In particular, $$\partial\bar\partial = -\dfrac{i}{2}dd^c$$ on a complex manifold.

Lemma (Poincaré lemma). If $$\alpha$$ is a closed form on a polydisc then it is exact.

Lemma (Poincaré-Dolbeault-Grothendieck lemma). If $$\alpha$$ is a $$\partial$$-closed, not holomorphic (i.e. $$\alpha \notin A^{n,0} M$$), form on a polydisc then it is $$\bar\partial$$-exact.

(this lemma means in particular that Dolbault resoltions of sheaves of holomorphic forms are acyclic)

Note that since $$\bar(\partial\alpha) = \bar\partial \bar\alpha$$, the PDG lemma also holds for $$\partial$$.

Lemma (local $$dd^c$$ lemma). Let $$\eta$$ be a $$(1,1)$$-form on a polydisc. Assume either

• $$\eta$$ is exact, or
• $$\eta$$ is $$\partial$$-exact, $$\bar\partial$$-closed.

Then there exists a function $$\chi$$ such that $$\eta = dd^c \chi$$.

Proof. First establish the equivalence of the assumptions.

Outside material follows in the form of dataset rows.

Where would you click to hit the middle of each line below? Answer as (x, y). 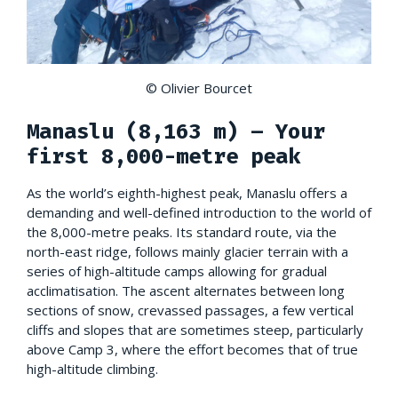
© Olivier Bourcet (199, 88)
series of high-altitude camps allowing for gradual (177, 271)
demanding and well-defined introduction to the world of (199, 212)
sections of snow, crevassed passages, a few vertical (190, 310)
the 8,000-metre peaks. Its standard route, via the (182, 231)
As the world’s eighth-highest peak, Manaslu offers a (187, 192)
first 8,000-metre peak (163, 156)
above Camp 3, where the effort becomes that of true (192, 349)
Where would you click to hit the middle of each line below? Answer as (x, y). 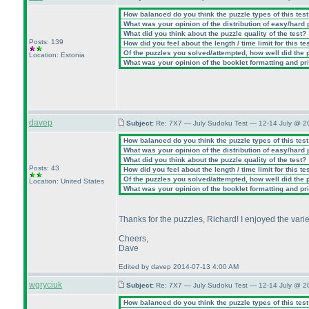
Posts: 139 (46, 42)
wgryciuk (46, 285)
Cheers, (133, 239)
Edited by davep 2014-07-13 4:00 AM (179, 267)
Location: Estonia (57, 55)
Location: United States (67, 181)
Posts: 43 (44, 168)
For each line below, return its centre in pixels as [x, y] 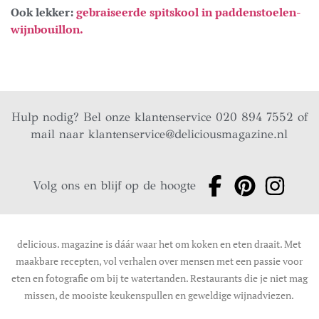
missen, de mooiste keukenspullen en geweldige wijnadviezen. [159, 296]
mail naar [60, 135]
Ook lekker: [43, 12]
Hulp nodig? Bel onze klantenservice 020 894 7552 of [159, 117]
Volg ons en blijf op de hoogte [115, 186]
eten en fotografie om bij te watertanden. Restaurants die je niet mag [159, 278]
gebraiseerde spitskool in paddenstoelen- [189, 12]
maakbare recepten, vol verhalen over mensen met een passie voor [159, 261]
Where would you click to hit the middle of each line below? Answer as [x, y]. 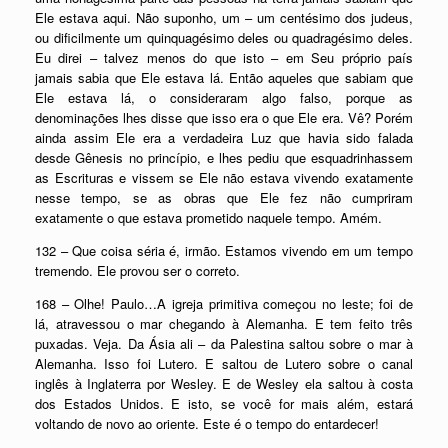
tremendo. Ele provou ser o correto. [137, 270]
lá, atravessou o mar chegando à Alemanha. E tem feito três [224, 323]
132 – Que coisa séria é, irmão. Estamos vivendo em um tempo [224, 250]
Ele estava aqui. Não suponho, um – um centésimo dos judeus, [224, 17]
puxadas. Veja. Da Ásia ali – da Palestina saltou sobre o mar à [224, 343]
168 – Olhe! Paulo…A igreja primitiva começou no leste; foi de [224, 303]
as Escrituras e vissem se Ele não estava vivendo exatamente [224, 177]
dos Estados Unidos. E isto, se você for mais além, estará [224, 403]

Recall that $$d^2=\partial^2=\bar\partial^2=0$$, where $$d=\partial+\bar\partial$$, and therefore $$\bar\partial\partial=-\partial\bar\partial$$. If $$\eta = d\alpha$$ then there exist forms $$\beta \in A^{1,0}, \gamma\in A^{0,1}$$ such that $$\eta = \partial\beta + \bar\partial\gamma$$ and $$\bar\partial\beta=\partial\gamma=0$$. Then $$\partial(\eta) = \partial^2 \beta + \partial\bar\partial\gamma=-\bar\partial\partial\gamma=0$$. Similarly for $$\bar\partial\eta$$. Apply PDG and $$\partial$$-PDG to get $$\partial$$ and $$\bar\partial$$-exactness of $$\eta$$.

By Poincaré-Dolbeault-Grothendieck lemma, there exists a form $$\alpha \in A^{1,0}$$ such tha $$\bar\partial\alpha=0$$. Deduce $$\bar\partial\partial \alpha = -\partial\bar\partial \alpha=-\partial \eta = 0$$.

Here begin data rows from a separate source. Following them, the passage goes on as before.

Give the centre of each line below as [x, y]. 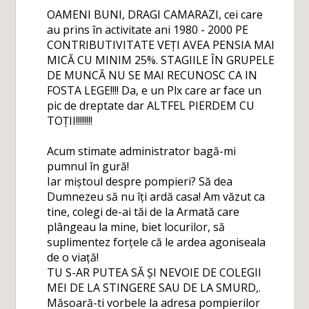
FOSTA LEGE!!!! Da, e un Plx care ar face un [154, 90]
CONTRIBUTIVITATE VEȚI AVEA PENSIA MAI [161, 45]
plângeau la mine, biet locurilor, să [136, 227]
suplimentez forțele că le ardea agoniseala [157, 242]
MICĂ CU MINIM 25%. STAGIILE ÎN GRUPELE [161, 60]
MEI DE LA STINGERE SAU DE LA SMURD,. [154, 288]
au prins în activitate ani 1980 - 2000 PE [148, 30]
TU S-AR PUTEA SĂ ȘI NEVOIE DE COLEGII [154, 272]
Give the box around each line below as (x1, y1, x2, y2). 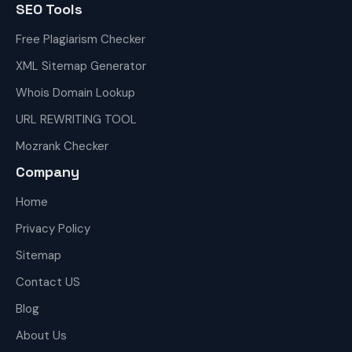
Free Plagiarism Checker (16, 31, 145, 47)
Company (16, 163, 79, 181)
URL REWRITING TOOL (16, 112, 137, 127)
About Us (16, 328, 67, 343)
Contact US (16, 274, 80, 290)
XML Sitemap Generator (16, 58, 146, 74)
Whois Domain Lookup (16, 85, 135, 101)
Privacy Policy (16, 221, 90, 236)
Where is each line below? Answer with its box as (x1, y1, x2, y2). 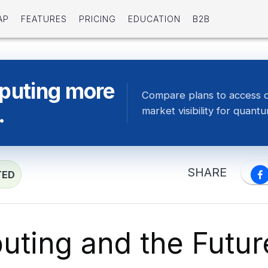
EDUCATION (127, 14, 181, 25)
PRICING (78, 14, 116, 25)
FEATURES (20, 14, 67, 25)
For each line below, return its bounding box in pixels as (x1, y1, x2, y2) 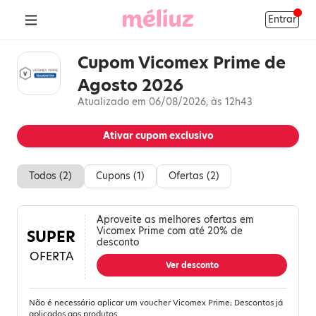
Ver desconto (165, 260, 219, 271)
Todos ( (29, 169, 63, 183)
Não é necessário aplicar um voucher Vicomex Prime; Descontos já (29, 297, 283, 308)
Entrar (267, 13, 296, 26)
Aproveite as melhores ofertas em (97, 213, 254, 226)
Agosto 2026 (78, 74, 183, 97)
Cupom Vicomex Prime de (78, 51, 286, 74)
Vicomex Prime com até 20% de (97, 224, 243, 238)
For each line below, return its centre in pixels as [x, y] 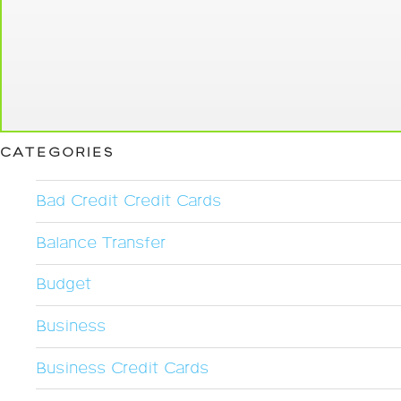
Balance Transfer [101, 243]
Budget [64, 285]
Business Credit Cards [122, 368]
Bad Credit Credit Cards [128, 202]
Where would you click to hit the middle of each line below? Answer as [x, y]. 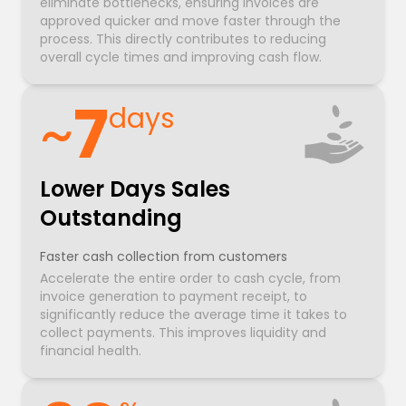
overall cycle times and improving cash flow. [181, 58]
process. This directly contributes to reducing [183, 39]
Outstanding [111, 218]
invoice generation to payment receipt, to [174, 297]
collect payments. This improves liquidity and [183, 333]
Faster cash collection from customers [164, 257]
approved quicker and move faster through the [190, 21]
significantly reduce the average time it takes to [193, 315]
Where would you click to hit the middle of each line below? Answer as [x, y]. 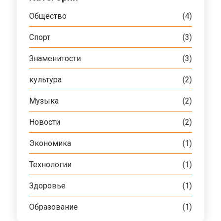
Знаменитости [55, 58]
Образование [54, 207]
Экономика [50, 143]
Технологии [50, 164]
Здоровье [47, 185]
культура [45, 79]
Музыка [44, 101]
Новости [45, 122]
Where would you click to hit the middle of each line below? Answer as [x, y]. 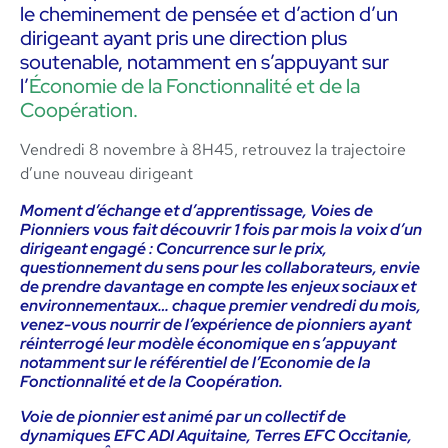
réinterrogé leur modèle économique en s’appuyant [208, 343]
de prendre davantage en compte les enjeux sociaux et [218, 286]
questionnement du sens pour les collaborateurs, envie [220, 267]
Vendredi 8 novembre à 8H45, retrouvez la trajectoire [213, 150]
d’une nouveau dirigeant [106, 174]
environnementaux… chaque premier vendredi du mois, [220, 305]
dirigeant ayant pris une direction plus [183, 38]
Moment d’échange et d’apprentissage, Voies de [196, 210]

Therefore $$\partial\alpha$$ is a closed form: $$(\partial + \bar\partial)\alpha = \partial^2 \alpha + \bar\partial\alpha=0$$. By Poincar'e lemma, there exists a form $$\alpha'$$ such that $$d\alpha' = \partial\alpha' + \bar\partial\alpha = \partial\alpha$$. By grading considerations, $$\bar\partial\alpha = 0$$.

Consider the form $$\beta = \alpha - \alpha' \in A^{1,0}$$. Then $$\partial\beta = \partial\alpha - \partial\alpha' = 0$$ and $$\bar\partial\beta = \bar\partial\alpha - \bar\partial\alpha' = \eta$$. By $$\partial$$-PDG, there exists a function $$\psi$$ such that $$\partial\psi = \beta$$, so $$\bar\partial\partial\psi=\eta$$. Put $$\chi=-i\psi$$. $$\square$$

Interestingly, this statement is true globally, i.e. for global $$(p,q)$$-forms on a manifold $$M$$, if the manifold is Kähler.

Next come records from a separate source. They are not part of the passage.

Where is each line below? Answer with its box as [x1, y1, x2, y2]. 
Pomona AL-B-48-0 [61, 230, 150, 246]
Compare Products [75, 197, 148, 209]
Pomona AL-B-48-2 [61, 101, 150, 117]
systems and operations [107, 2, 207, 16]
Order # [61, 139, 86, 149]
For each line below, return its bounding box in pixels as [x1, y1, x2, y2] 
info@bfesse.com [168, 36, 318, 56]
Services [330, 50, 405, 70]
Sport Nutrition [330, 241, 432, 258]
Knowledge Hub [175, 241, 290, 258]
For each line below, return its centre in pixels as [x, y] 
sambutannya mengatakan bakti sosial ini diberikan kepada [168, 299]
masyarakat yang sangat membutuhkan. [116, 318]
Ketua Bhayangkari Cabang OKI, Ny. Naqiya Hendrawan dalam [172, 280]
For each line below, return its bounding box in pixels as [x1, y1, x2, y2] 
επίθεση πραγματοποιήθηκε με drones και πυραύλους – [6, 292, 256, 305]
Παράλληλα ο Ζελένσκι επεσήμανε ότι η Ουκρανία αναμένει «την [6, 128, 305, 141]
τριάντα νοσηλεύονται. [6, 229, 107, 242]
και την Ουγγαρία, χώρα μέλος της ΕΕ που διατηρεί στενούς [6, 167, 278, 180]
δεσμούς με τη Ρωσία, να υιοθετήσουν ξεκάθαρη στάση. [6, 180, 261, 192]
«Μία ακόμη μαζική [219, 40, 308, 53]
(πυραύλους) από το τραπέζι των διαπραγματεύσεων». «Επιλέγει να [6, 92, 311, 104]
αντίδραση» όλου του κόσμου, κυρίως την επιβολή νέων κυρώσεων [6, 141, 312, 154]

Lemma (global $$dd^c$$ lemma). Let $$\alpha$$ be a form on a Kähler manifold, and assume that $$\eta$$ is either $$d$$-, $$\partial$$- or $$\bar\partial$$-exact. Then $$\alpha$$ is $$dd^c$$-exact (or, which is the same, $$\partial\bar\partial$$-exact).

This result is not as trivial, and requires Hodge theory.